A Review of the Year : Tell me where it hurts, and I’ll tell you what to feel

It may have been another turbulent year with no sign of the punishment letting up, but it has also been another great year for music. And, in a sense, that’s what really matters. And if nothing else the real world has offered some amusement on the live scene as visiting bands from the USA make clear who did, and who didn’t, support the incumbent of 1600 Pennsylvania Avenue. The latter by noting the madness in their country and typically saying something like “don’t blame me“, the former by withholding any comment on the subject at all, as if it’s just business as usual. Most bands and artists though fell into the second camp with a commitment to progressive policies as likely to come from honkytonkers as the usual suspects like…oh, David Crosby. Let’s talk about music though – and the usual reminder that this is a personal review of the year, not the official Americana-UK statement, and so of course is based on what I’ve actually managed to hear whether it be individual songs, albums or live performances.
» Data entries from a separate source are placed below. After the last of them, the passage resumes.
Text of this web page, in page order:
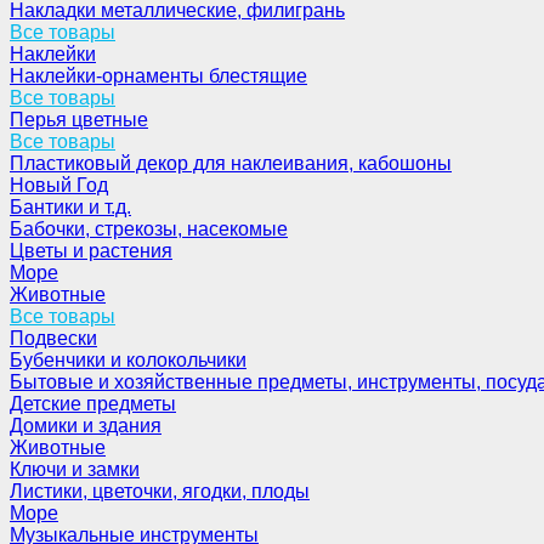
Накладки металлические, филигрань
Все товары
Наклейки
Наклейки-орнаменты блестящие
Все товары
Перья цветные
Все товары
Пластиковый декор для наклеивания, кабошоны
Новый Год
Бантики и т.д.
Бабочки, стрекозы, насекомые
Цветы и растения
Море
Животные
Все товары
Подвески
Бубенчики и колокольчики
Бытовые и хозяйственные предметы, инструменты,
Детские предметы
Домики и здания
Животные
Ключи и замки
Листики, цветочки, ягодки, плоды
Море
Музыкальные инструменты

It would be bizarre to bemoan the amount of music that’s out there – but with only so many hours in the day inevitably some superb releases will have been overlooked, and, sadly, some gigs just couldn’t be got to (Darlingside was not to be!). And the further caveat is of course that even I won’t be pinned to supporting the inevitable top ten lists to be found below – still listening to new stuff, so who knows, an even better song may be coming along at any moment!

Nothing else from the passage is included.